SAM 3: Segment Anything with Concepts by Nicolas Carion, Laura Gustafson, Yuan-Ting Hu, Shoubhik Debnath, Ronghang Hu, Didac Suris, Chaitanya Ryali, Kalyan Vasudev Alwala, Haitham Khedr, Andrew Huang, Jie Lei, Tengyu Ma, Baishan Guo, Arpit Kalla, Markus Marks, Joseph Greer, Meng Wang, Peize Sun, Roman Rädle, Triantafyllos Afouras, Effrosyni Mavroudi, Katherine Xu, Tsung-Han Wu, Yu Zhou, Liliane Momeni, Rishi Hazra, Shuangrui Ding, Sagar Vaze, Francois Porcher, Feng Li, Siyuan Li, Aishwarya Kamath, Ho Kei Cheng, Piotr Dollár, Nikhila Ravi, Kate Saenko, Pengchuan Zhang, Christoph Feichtenhofer (2025)

tags

Computer vision, Foundation models, Object recognition, Vision Language Models, Grounding, Synthetic training data

source

(Carion et al. 2025)

Summary

SAM 3 (Segment Anything Model 3) is Meta’s third installment of the SAM family of Foundation models for Computer vision.
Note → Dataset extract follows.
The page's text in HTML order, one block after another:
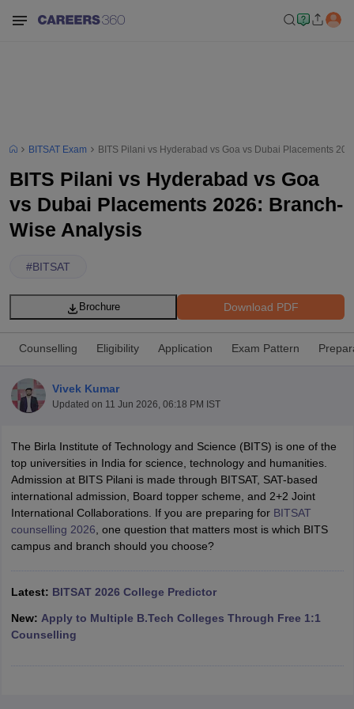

The headline contribution is a new task — Promptable Concept Segmentation (PCS) — which generalizes the SAM 1/2 Promptable Visual Segmentation (PVS) task from “segment one object given a click/box/mask” to “segment, identify, and track every instance of a visual concept given a short noun phrase, an image exemplar, or both, across an image or short video”. Concepts are restricted to atomic noun phrases (e.g. “striped cat”, “yellow school bus”); more compositional or referring queries are handled by combining SAM 3 with an external MLLM as a tool.
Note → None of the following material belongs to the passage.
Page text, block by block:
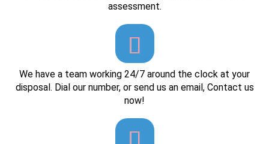
assessment.
We have a team working 24/7 around the clock at your
disposal. Dial our number, or send us an email, Contact us
now!

Architecturally, SAM 3 is a dual encoder–decoder transformer with a shared Perception Encoder backbone feeding (i) a Object recognition-style DETR detector conditioned on text and exemplar tokens, and (ii) a SAM 2-style memory-based tracker for video. The key model novelty is a learned global presence token that decouples recognition (“is the concept present anywhere in the image?”) from localization (“where exactly?”); each proposal query then only solves the conditional localization problem p(match | NP present), and the final score is a product of the global presence score and the per-query localization score. This decoupling particularly helps in the open-vocabulary setting with hard negatives, where forcing every query to do global recognition is counter-productive.

The other half of the contribution is a four-phase, human + AI in-the-loop data engine that produces SA-Co — a dataset of 4M unique concept labels, 52M masks across 5.2M images, plus 24.8M concept labels and 134K video–NP pairs in video. By fine-tuning Llama 3.2 as both a Mask Verifier and an Exhaustivity Verifier, the team roughly doubles annotation throughput versus a human-only pipeline; AI verifiers are shown to close ~half the gap between SAM 3 and human performance. SAM 3 sets new SOTA on PCS (≥2× the cgF1 of OWLv2 on SA-Co/Gold), surpasses prior detectors on LVIS/COCO zero-shot, and beats SAM 2 on VOS and interactive image segmentation while running at ~30 ms/image on an H200.

Key Ideas

• Promptable Concept Segmentation (PCS) as a new task: detect + segment

  • persistently identify all instances of an atomic noun-phrase concept

  in an image or short video, with optional positive/negative image exemplars for refinement. Generalizes PVS (one object per prompt) of SAM 1/2.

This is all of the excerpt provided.